── Material provided ──

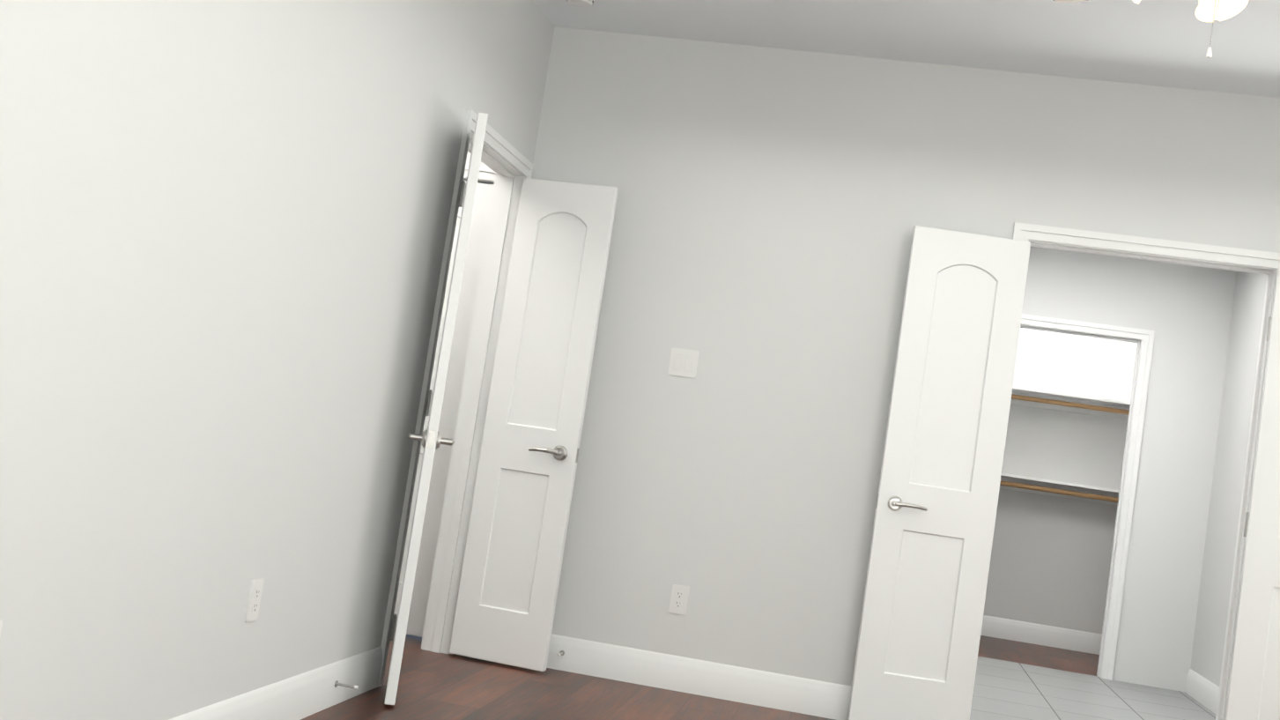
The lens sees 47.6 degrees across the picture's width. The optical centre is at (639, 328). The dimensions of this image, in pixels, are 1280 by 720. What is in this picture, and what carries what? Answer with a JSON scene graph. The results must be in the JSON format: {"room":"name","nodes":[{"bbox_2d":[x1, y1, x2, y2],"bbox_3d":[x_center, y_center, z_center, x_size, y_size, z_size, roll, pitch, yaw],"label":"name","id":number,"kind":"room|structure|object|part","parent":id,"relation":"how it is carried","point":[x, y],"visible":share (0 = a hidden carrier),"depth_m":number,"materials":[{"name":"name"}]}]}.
{"room":"empty bedroom","nodes":[
{"label":"empty bedroom","id":0,"kind":"room"},
{"bbox_2d":[0,0,554,719],"bbox_3d":[-1.266,-0.365,2.505,0.120,2.740,7.720,8,-4,10],"label":"wall","id":1,"kind":"structure","parent":0,"point":[224,224],"depth_m":3.63,"materials":[{"name":"white paint"}]},
{"bbox_2d":[0,620,2,636],"bbox_3d":[-1.271,0.632,2.834,0.017,0.117,0.072,8,-4,10],"label":"outlet","id":2,"kind":"object","parent":1,"relation":"attached to","point":[1,623],"visible":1,"depth_m":2.87,"materials":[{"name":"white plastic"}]},
{"bbox_2d":[244,577,264,621],"bbox_3d":[-1.074,0.758,4.052,0.008,0.117,0.072,8,-4,10],"label":"electrical outlet","id":3,"kind":"object","parent":1,"relation":"attached to","point":[254,600],"visible":1,"depth_m":4.04,"materials":[{"name":"white plastic"}]},
{"bbox_2d":[168,646,382,719],"bbox_3d":[-1.238,1.018,3.321,0.015,0.140,3.783,8,-4,10],"label":"baseboard","id":4,"kind":"structure","parent":1,"relation":"attached to","point":[303,695],"depth_m":4.48,"materials":[{"name":"white paint"}]},
{"bbox_2d":[334,680,358,689],"bbox_3d":[-0.957,1.165,4.735,0.079,0.022,0.021,8,-4,10],"label":"doorstop","id":5,"kind":"object","parent":4,"relation":"attached to","point":[355,686],"visible":1,"depth_m":4.73,"materials":[{"name":"grey metal"}]},
{"bbox_2d":[384,112,488,704],"bbox_3d":[-0.717,0.267,5.112,0.160,2.018,0.430,9,-4,-8],"label":"entry door","id":6,"kind":"structure","parent":1,"relation":"in","point":[431,439],"depth_m":4.91,"materials":[{"name":"white paint"}]},
{"bbox_3d":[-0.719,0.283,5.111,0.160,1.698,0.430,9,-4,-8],"label":"handle","id":7,"kind":"part","parent":6,"relation":"part of","materials":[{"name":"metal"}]},
{"bbox_2d":[378,108,533,686],"bbox_3d":[-0.770,0.273,5.746,0.156,2.109,0.984,8,-4,10],"label":"door frame","id":8,"kind":"structure","parent":1,"relation":"attached to","point":[508,164],"depth_m":6.13,"materials":[{"name":"white paint"}]},
{"bbox_2d":[449,177,618,671],"bbox_3d":[-0.445,0.379,6.063,0.430,2.018,0.160,7,-4,16],"label":"entry door","id":9,"kind":"structure","parent":1,"relation":"in","point":[510,575],"depth_m":6.05,"materials":[{"name":"white paint"}]},
{"bbox_3d":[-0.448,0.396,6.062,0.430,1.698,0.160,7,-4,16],"label":"handle","id":10,"kind":"part","parent":9,"relation":"part of","materials":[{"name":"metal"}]},
{"bbox_2d":[466,150,486,165],"bbox_3d":[-1.290,-0.060,6.594,1.280,2.740,0.120,8,-4,10],"label":"wall","id":11,"kind":"structure","parent":0,"point":[469,154],"depth_m":6.52,"materials":[{"name":"white paint"}]},
{"bbox_2d":[394,181,493,636],"bbox_3d":[-1.053,0.320,6.473,0.604,2.018,0.160,8,-4,10],"label":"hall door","id":12,"kind":"structure","parent":11,"relation":"in","point":[447,425],"depth_m":6.42,"materials":[{"name":"white paint"}]},
{"bbox_2d":[463,162,495,184],"bbox_3d":[-1.045,0.290,6.509,0.734,2.109,0.138,8,-4,10],"label":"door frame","id":13,"kind":"structure","parent":11,"relation":"attached to","point":[486,174],"depth_m":6.49,"materials":[{"name":"white paint"}]},
{"bbox_2d":[300,634,1099,719],"bbox_3d":[0.526,1.456,4.378,6.240,0.050,12.340,8,-4,10],"label":"floor","id":14,"kind":"structure","parent":0,"point":[433,685],"depth_m":5.57,"materials":[{"name":"brown wood"}]},
{"bbox_2d":[532,26,1279,686],"bbox_3d":[1.676,0.331,5.940,4.840,2.740,0.120,8,-4,10],"label":"wall","id":15,"kind":"structure","parent":0,"point":[773,208],"depth_m":6.08,"materials":[{"name":"white paint"}]},
{"bbox_2d":[556,650,564,656],"bbox_3d":[-0.333,1.357,6.056,0.021,0.022,0.079,8,-4,10],"label":"doorstop","id":16,"kind":"object","parent":15,"relation":"attached to","point":[561,653],"visible":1,"depth_m":6.08,"materials":[{"name":"grey metal"}]},
{"bbox_2d":[668,584,689,614],"bbox_3d":[0.163,1.128,6.046,0.072,0.117,0.008,8,-4,10],"label":"electrical outlet","id":17,"kind":"object","parent":15,"relation":"attached to","point":[678,599],"visible":1,"depth_m":6.04,"materials":[{"name":"white plastic"}]},
{"bbox_2d":[667,347,699,377],"bbox_3d":[0.184,0.145,6.139,0.118,0.117,0.012,8,-4,10],"label":"light switch","id":18,"kind":"object","parent":15,"relation":"attached to","point":[683,362],"visible":1,"depth_m":6.14,"materials":[{"name":"white plastic"}]},
{"bbox_2d":[546,633,851,719],"bbox_3d":[0.236,1.440,6.000,2.063,0.140,0.015,8,-4,10],"label":"baseboard","id":19,"kind":"structure","parent":15,"relation":"attached to","point":[797,694],"depth_m":5.99,"materials":[{"name":"white paint"}]},
{"bbox_2d":[847,225,1030,719],"bbox_3d":[1.213,0.610,5.854,0.484,2.018,0.160,8,-4,2],"label":"bathroom door","id":20,"kind":"structure","parent":15,"relation":"in","point":[920,632],"depth_m":5.84,"materials":[{"name":"white paint"}]},
{"bbox_3d":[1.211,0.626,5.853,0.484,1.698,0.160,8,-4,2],"label":"handle","id":21,"kind":"part","parent":20,"relation":"part of","materials":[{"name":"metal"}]},
{"bbox_2d":[1013,221,1279,719],"bbox_3d":[1.932,0.683,5.862,1.094,2.109,0.156,8,-4,10],"label":"door frame","id":22,"kind":"structure","parent":15,"relation":"attached to","point":[1229,258],"depth_m":5.83,"materials":[{"name":"white paint"}]},
{"bbox_2d":[1224,271,1279,719],"bbox_3d":[2.598,0.796,5.606,0.484,2.018,0.160,7,-4,18],"label":"bathroom door","id":23,"kind":"structure","parent":15,"relation":"in","point":[1254,691],"depth_m":5.63,"materials":[{"name":"white paint"}]},
{"bbox_2d":[535,0,1279,97],"bbox_3d":[1.620,-1.139,4.523,4.840,0.687,12.470,8,-4,10],"label":"ceiling","id":24,"kind":"structure","parent":0,"point":[1159,42],"depth_m":5.66,"materials":[{"name":"white paint"}]},
{"bbox_2d":[566,0,595,7],"bbox_3d":[-0.243,-1.330,5.875,0.128,0.036,0.128,8,-4,10],"label":"smoke detector","id":25,"kind":"object","parent":24,"relation":"attached to","point":[582,3],"visible":1,"depth_m":5.86,"materials":[{"name":"white plastic"}]},
{"bbox_2d":[1052,0,1248,59],"bbox_3d":[1.330,-0.977,3.538,1.240,0.618,1.270,8,-4,10],"label":"fan","id":26,"kind":"object","parent":24,"relation":"hanging from","point":[1212,11],"visible":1,"depth_m":3.60,"materials":[{"name":"white"}]},
{"bbox_3d":[1.283,-0.953,3.963,0.136,0.034,0.470,9,-4,-12],"label":"blade","id":27,"kind":"part","parent":26,"relation":"part of","materials":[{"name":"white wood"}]},
{"bbox_2d":[983,327,1137,634],"bbox_3d":[2.839,0.832,10.280,1.720,2.740,0.120,8,-4,10],"label":"wall","id":28,"kind":"structure","parent":0,"point":[1050,560],"depth_m":10.18,"materials":[{"name":"white paint"}]},
{"bbox_2d":[980,614,1102,654],"bbox_3d":[2.696,2.115,10.107,1.600,0.140,0.015,8,-4,10],"label":"baseboard","id":29,"kind":"structure","parent":28,"relation":"attached to","point":[992,626],"depth_m":10.08,"materials":[{"name":"white paint"}]},
{"bbox_2d":[969,656,1215,719],"bbox_3d":[1.231,1.790,7.411,3.840,0.050,3.150,8,-4,10],"label":"floor","id":30,"kind":"structure","parent":0,"point":[1005,690],"depth_m":7.69,"materials":[{"name":"grey tile"}]},
{"bbox_2d":[1021,246,1236,691],"bbox_3d":[2.219,0.640,8.966,2.520,2.740,0.120,8,-4,10],"label":"wall","id":31,"kind":"structure","parent":0,"point":[1184,312],"depth_m":8.74,"materials":[{"name":"white paint"}]},
{"bbox_2d":[1020,313,1154,680],"bbox_3d":[2.548,1.002,8.875,0.884,2.109,0.156,8,-4,10],"label":"trim","id":32,"kind":"structure","parent":31,"relation":"attached to","point":[1143,339],"depth_m":8.77,"materials":[{"name":"white paint"}]},
{"bbox_2d":[1190,271,1266,686],"bbox_3d":[3.380,0.737,7.969,0.120,2.740,4.500,8,-4,10],"label":"wall","id":33,"kind":"structure","parent":0,"point":[1225,494],"depth_m":8.29,"materials":[{"name":"white paint"}]},
{"bbox_2d":[1184,668,1219,714],"bbox_3d":[2.998,1.935,7.133,0.015,0.140,2.970,8,-4,10],"label":"baseboard","id":34,"kind":"structure","parent":33,"relation":"attached to","point":[1202,690],"depth_m":8.17,"materials":[{"name":"white paint"}]}
]}

───

— Task details —
Go through the listing above and state how many of its lines contain "plastic", with no other words.

— Solution —
5